PROBLEM — For every record that follows, write out the text exactly and omit the picture, if one is present.

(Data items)

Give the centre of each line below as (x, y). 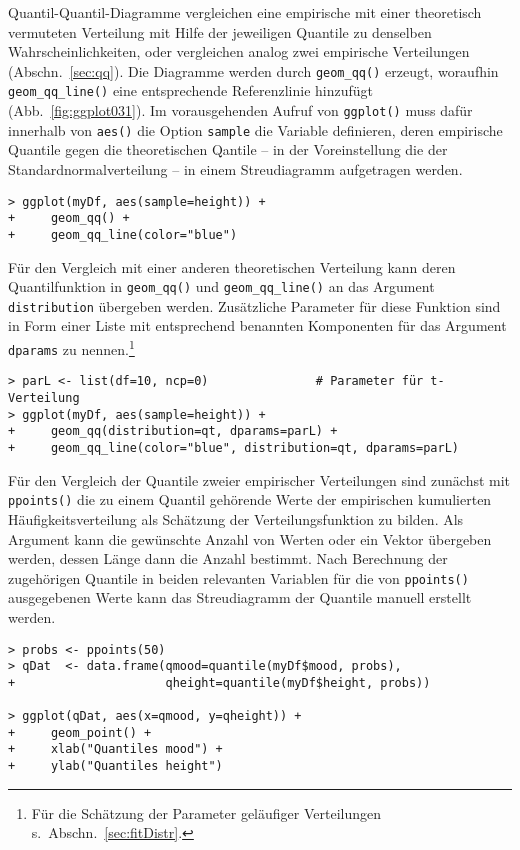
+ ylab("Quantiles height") (115, 766)
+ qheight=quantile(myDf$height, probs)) (219, 682)
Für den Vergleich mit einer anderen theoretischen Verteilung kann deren (232, 266)
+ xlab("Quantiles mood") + (115, 749)
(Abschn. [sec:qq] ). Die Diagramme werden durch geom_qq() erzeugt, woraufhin (253, 70)
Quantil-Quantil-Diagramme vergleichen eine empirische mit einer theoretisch (245, 12)
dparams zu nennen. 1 (71, 347)
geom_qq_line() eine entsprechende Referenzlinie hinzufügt (191, 90)

EXERCISE ANSWER —
Give the centre of each line below as (x, y). 
+ ylab("Quantiles height") (115, 766)
+ qheight=quantile(myDf$height, probs)) (219, 682)
Für den Vergleich mit einer anderen theoretischen Verteilung kann deren (232, 266)
+ xlab("Quantiles mood") + (115, 749)
(Abschn. [sec:qq] ). Die Diagramme werden durch geom_qq() erzeugt, woraufhin (253, 70)
Quantil-Quantil-Diagramme vergleichen eine empirische mit einer theoretisch (245, 12)
dparams zu nennen. 1 (71, 347)
geom_qq_line() eine entsprechende Referenzlinie hinzufügt (191, 90)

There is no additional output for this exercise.